Sonny Torres, Mon 20 May 2019, Python
Contents
I started this "End-to-End Data Analysis Project" in order to practice and document my programming skills with Python. Unlike many other blog posts, this series does not center around an easily acquired data set. In fact, all 4 blog posts preceding this one have covered just the gathering and formatting of the data [1]. Below is a recap of the previous 4 blog posts.
Again, the source code for each post can be found in my Github account.
Now, the data is one uniform file and is easy to manage. Below I will walk through some common data exploration techniques I use to understand a data set.
When exploring a data set I like to use an interpreter and interact with the data in real-time. I used the IPython command shell to develop the code for this post, and appropriately the code for this section is meant to be typed at a Python interpreter, otherwise you will have to use print([code]).
Below are the imports.

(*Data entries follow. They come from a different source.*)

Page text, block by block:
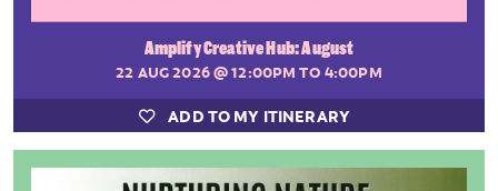
Amplify Creative Hub: August
22 AUG 2026@ 12:00PM TO 4:00PM
ADD TO MY ITINERARY
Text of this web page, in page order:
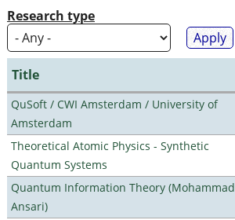
Research type
Title
QuSoft / CWI Amsterdam / University of
Amsterdam
Theoretical Atomic Physics - Synthetic
Quantum Systems
Quantum Information Theory (Mohammad
Ansari)
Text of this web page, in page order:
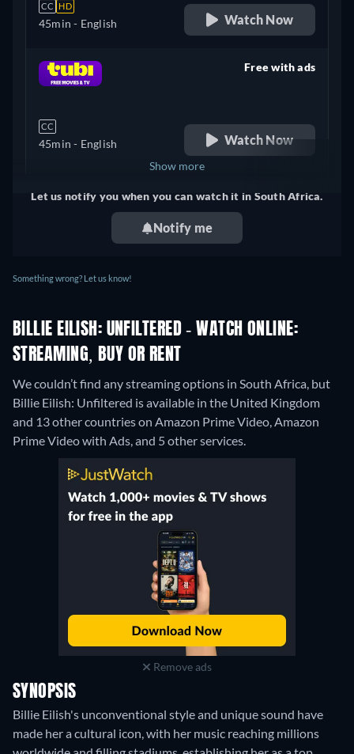
CC HD
45min - English Watch Now
CC
45min - English
Free with ads
Watch Now
United Kingdom + 3
Show more
Let us notify you when you can watch it in South Africa.
Notify me
Something wrong? Let us know!
BILLIE EILISH: UNFILTERED - WATCH ONLINE:
STREAMING, BUY OR RENT
We couldn’t find any streaming options in South Africa, but
Billie Eilish: Unfiltered is available in the United Kingdom
and 13 other countries on Amazon Prime Video, Amazon
Prime Video with Ads, and 5 other services.
Remove ads
SYNOPSIS
Billie Eilish's unconventional style and unique sound have
made her a cultural icon, with her music reaching millions
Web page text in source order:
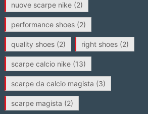
nuove scarpe nike(2)
performance shoes(2)
quality shoes(2) right shoes(2)
scarpe calcio nike(13)
scarpe da calcio magista (3)
scarpe magista (2)
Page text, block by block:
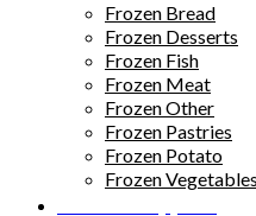
Frozen Bread
Frozen Desserts
Frozen Fish
Frozen Meat
Frozen Other
Frozen Pastries
Frozen Potato
Frozen Vegetables
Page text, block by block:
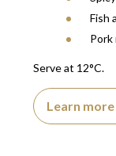
Fish
Pork
Serve at 12°C.
Learn
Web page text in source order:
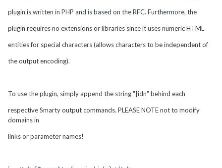
plugin is written in PHP and is based on the RFC. Furthermore, the
plugin requires no extensions or libraries since it uses numeric HTML
entities for special characters (allows characters to be independent of
the output encoding).
To use the plugin, simply append the string "|idn" behind each
respective Smarty output commands. PLEASE NOTE not to modify
domains in
links or parameter names!
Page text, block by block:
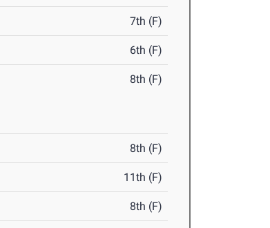
7th (F)
6th (F)
8th (F)
8th (F)
11th (F)
8th (F)
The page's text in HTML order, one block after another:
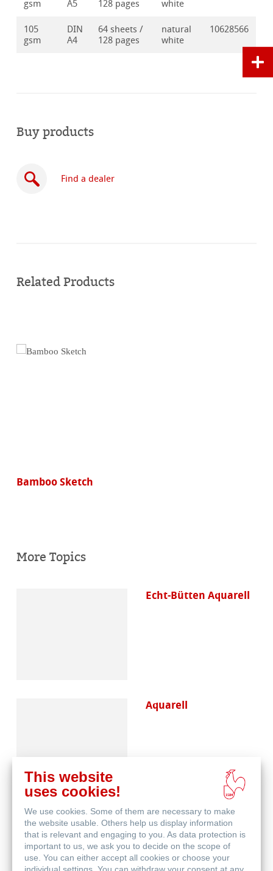
gsm
A5
128 pages
white
105
gsm
DIN
A4
64 sheets /
128 pages
natural
white
10628566
Buy products
Find a dealer
Related Products
Bamboo Sketch
More Topics
Echt-Bütten Aquarell
Aquarell
Skizze & Zeichnen
This website
uses cookies!
We use cookies. Some of them are necessary to make
the website usable. Others help us display information
that is relevant and engaging to you. As data protection is
important to us, we ask you to decide on the scope of
use. You can either accept all cookies or choose your

I modified some visual settings for Pandas to view more output in the interpreter.
import matplotlib.pyplot as plt
from numpy import nan as NA
import pandas as pd
import numpy
import os
pd.set_option('display.max_rows', 500)
pd.set_option('display.max_columns', 500)
path = r'C:\Users\Username\Desktop\End-to-End-Data-Analysis\1. Get the Data\table'
file = 'CMBS New Final.csv'
df = pd.read_csv(os.path.join(path,file), encoding='ISO-8859-1')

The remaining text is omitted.